In the early 1990s, the rock-strewn roadways, unstable rail lines, and obsolete telephone network crisscrossing Albania represented the remnants of the marked improvements that were made after World War II. Enver Hoxha's xenophobia and lust for control had kept Albania isolated, however, as the communications revolution transformed the wider world into a global village. Even internal travel amounted to something of a luxury for many Albanians during communism's ascendancy. For years, peasants needed special passes to visit nearby districts, and until 1990 the government banned private ownership of automobiles. Urban mass transit consisted primarily of bus lines for ferrying workers between home and work. Breakdowns in Tirana's bus lines sometimes forced employees to walk to work or pay for rides in the beds of passing trucks. The communications system sustained severe damage in the chaos of the economic collapse as people ripped down telephone lines to use as fencing. Despite generally deteriorating conditions, the importation of fleets of used cars and buses and popular hunger for contact with the outside world raised hopes that matters would improve.

Railways

Albania's standard-gauge rail lines linked Shkodėr with Durrės, Tirana, Elbasan, Pogradec, Ballsh, and Vlorė. The country's only international rail link, opened in 1986, connected Shkodėr with Yugoslavia's rail system. Albania's communist government focused on developing new rail lines to serve mining regions and the coastal plain. According to official figures, Albania's railroad in 1987 and 1988 carried about 33 percent of the country's total freight tonnage for that period.

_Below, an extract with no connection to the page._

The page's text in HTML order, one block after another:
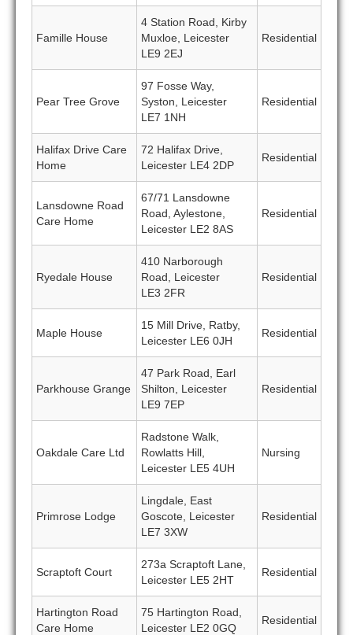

The opening of the rail link with Yugoslavia facilitated the movement of goods to Europe, and Yugoslav railroads reportedly shipped 174,300 tons of Albanian goods in the first half of 1990, a 19.4 percent increase over the first half of 1989. None of Albania's railroads was electrified. In 1991 vandals and thieves caused so much damage to the tracks and rolling stock that the rail system's transport capacity was cut in half; operations later ceased altogether.

Highways

The total length of Albania's roads had more than doubled in about three decades, and by the 1980s almost all of the country's remote mountain areas were connected, at least by dirt roads, with the capital city and ports. The country's roads, however, were generally narrow, poorly marked, pocked with holes, and in the early 1990s often crowded with pedestrians and people riding mules, bicycles, and horse-drawn carts. Even in tiny villages, hundreds of people of all ages gathered daily along main roads waving their arms seeking rides, and gangs of children often blocked rural highways hoping to coax foreign travelers into tossing them candy. Heavy snowfalls cut off some mountain areas for weeks at a time. Central government funding of local road maintenance effectively ended in 1991, and the breakdown of repair vehicles because of a lack of spare parts threatened to close access to some remote areas. A group of Greek construction companies signed a protocol with the Albanian government in July 1990 to build a 200 kilometer road across the southern part of the country, extending from the Albanian-Greek border to Durrės. The project was scheduled to last four years and cost US$500 million.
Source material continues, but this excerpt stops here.